As a result, lenders such as Together are offering products tailored to limited company landlords, including those who’ve set up special purpose vehicles (SPVs) as a way of running their portfolios.

Here are a few pointers about why your clients may want to consider the SPV route when setting up a limited company.

What is an SPV?

It’s a company set up solely for the purposes of holding property, and nothing else.

So, if the customer is a part-time landlord thinking of setting up a limited company for tax purposes, and their business makes all of its income from property, it’s an option that could work for them.

Why should they consider setting up an SPV?

When it comes to getting a buy-to-let mortgage, it can be easier for the provider to underwrite the application from an SPV than from a normal trading company. As a result, more mortgage products are available to SPVs than other limited companies.

This is because all of the SPV’s income and liabilities are tied to the property, making it simpler to assess whether the SPV can cover the mortgage repayments and management fees.

Landlords can still get a buy-to-let mortgage if they register as a trading company rather than an SPV; they’ll just have less choice about the mortgage providers (and mortgage products) that they can access. Trading companies’ multiple income streams and multiple liabilities make them a bigger risk for mortgage providers.
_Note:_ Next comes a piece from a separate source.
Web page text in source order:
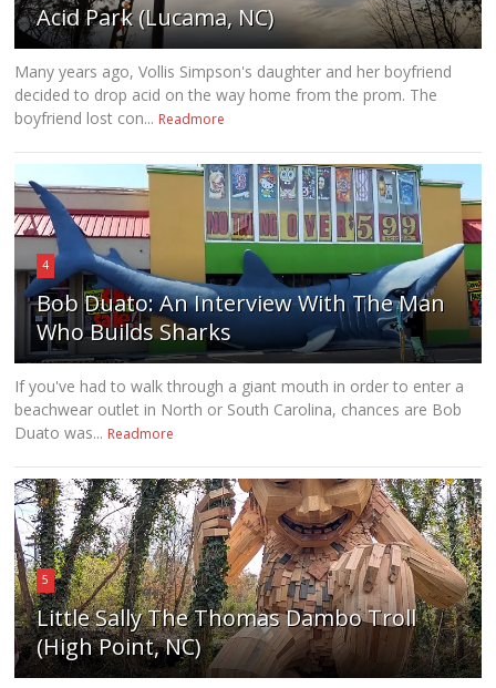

How do they set up an SPV?

An accountant can do it, or it can be done online, and costs less than £20. They’ll need a company name – something that nobody else has – a company address, which can be a home or office address, and at least one director who is at least 16. They’ll also need details of the shareholders and a five-digit ‘SIC’ code used to classify their business. A memorandum and articles of association are needed to record the shareholders’ agreement to form the company, and its written rules. Finally, they’ll need to provide details of anyone with significant control, including anyone with 25% or more of the shares.

Setting up a trading company instead?

An SPV is a non-trading company, existing exclusively for buying, selling and letting property. Customers who want to trade in any other kind of product or service – for example, offering property maintenance, where they employ tradespeople as full-time staff and advertise their services to the general public – can roll all their businesses together into a trading company. A third option is to simply have two businesses: an SPV for property dealings and a trading company for any other business the customer has.